# Will ancient Prolinca 2500 flash fry my D90?



## _Andreas_ (Jan 14, 2013)

Hi all

I'be just bought a set of Prolinca 2500 flashes from my dad, who had them stored for no particular good reason.

I'd really like to start playing around with them, but at the same time I've heard a few horror stories about old flashes messing up newer DSLRs.

The D90 takes up to 250 volts through the PC to hotshoe, but I'm unable to find the voltage rating for the Prolincas - can anyone help before I either a) waste money on a SafeSync or b) fry my Nikon?

Cheers

Andreas


----------



## gsgary (Jan 14, 2013)

Just get a radio trigger save the worry


----------



## KmH (Jan 14, 2013)

Got a volt meter? Measure the voltage.

And note that the Nikon hot shoe has zero tolerance for negative voltages.
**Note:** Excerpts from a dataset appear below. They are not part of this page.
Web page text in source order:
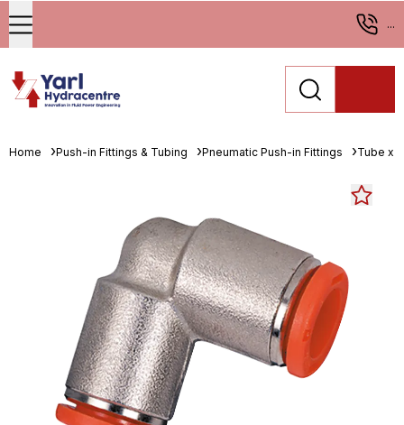
...
Home Push-in Fittings & Tubing Pneumatic Push-in Fittings Tube x
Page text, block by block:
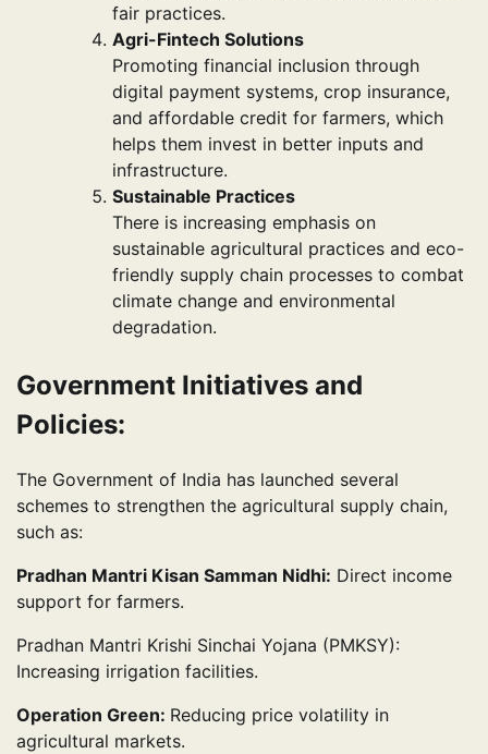
fair practices.
Agri-Fintech Solutions
Promoting financial inclusion through
digital payment systems, crop insurance,
and affordable credit for farmers, which
helps them invest in better inputs and
infrastructure.
Sustainable Practices
There is increasing emphasis on
sustainable agricultural practices and eco-
friendly supply chain processes to combat
climate change and environmental
degradation.
Government Initiatives and
Policies:
The Government of India has launched several
schemes to strengthen the agricultural supply chain,
such as:
Pradhan Mantri Kisan Samman Nidhi: Direct income
support for farmers.
Pradhan Mantri Krishi Sinchai Yojana (PMKSY):
Increasing irrigation facilities.
Operation Green: Reducing price volatility in
agricultural markets.
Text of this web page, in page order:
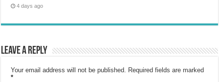
4 days ago
Leave a Reply
Your email address will not be published. Required fields are marked
*
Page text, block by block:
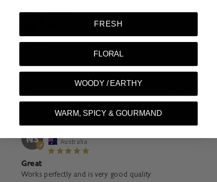
10/20/2024
Terri F.
This candle was bought for me as a gift. Since then, I
have been addicted to them, the smell is beautiful and
Share Was this helpful? 0 0
NS Australia
Great
Works perfectly and is very good quality
FRESH
FLORAL
WOODY / EARTHY
WARM, SPICY & GOURMAND
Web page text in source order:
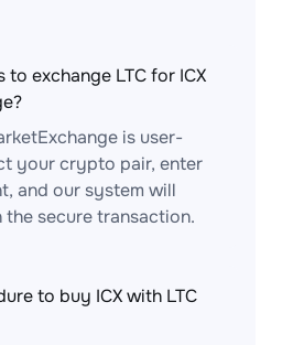
exchange LTC for ICX
is user-
your crypto pair, enter
and our system will
secure transaction.
to buy ICX with LTC

That flash unit is not listed at Photo Strobe Trigger Voltages


----------



## gsgary (Jan 14, 2013)

Studio Flash Specification Table


----------



## _Andreas_ (Jan 14, 2013)

Cheers for the replies. I'm afraid I don't have a voltmeter with me, but seeing as how all the other Prolincas in that table are 12 volts, and my dad actually tested the rig with his own D90 (took 10-12 shots) with no ill effect, is it safe to assume that the 2500's don't exceeed the D90's tolerances? I'd rather not shell out on a radio synch right now unless it's absolutely necessary.

Andreas


----------



## Mike_E (Jan 14, 2013)

Yongnueo 602  YONGNUO RF 602 Wireless Remote Flash Trigger for Nikon | eBay  no idea about the seller it's just the first one I came across.

Absolutely worth the ~$30


----------



## greybeard (Jan 19, 2013)

Mike_E said:


> Yongnueo 602  YONGNUO RF 602 Wireless Remote Flash Trigger for Nikon | eBay  no idea about the seller it's just the first one I came across.
> 
> Absolutely worth the ~$30


^^^Cheap and work great.


----------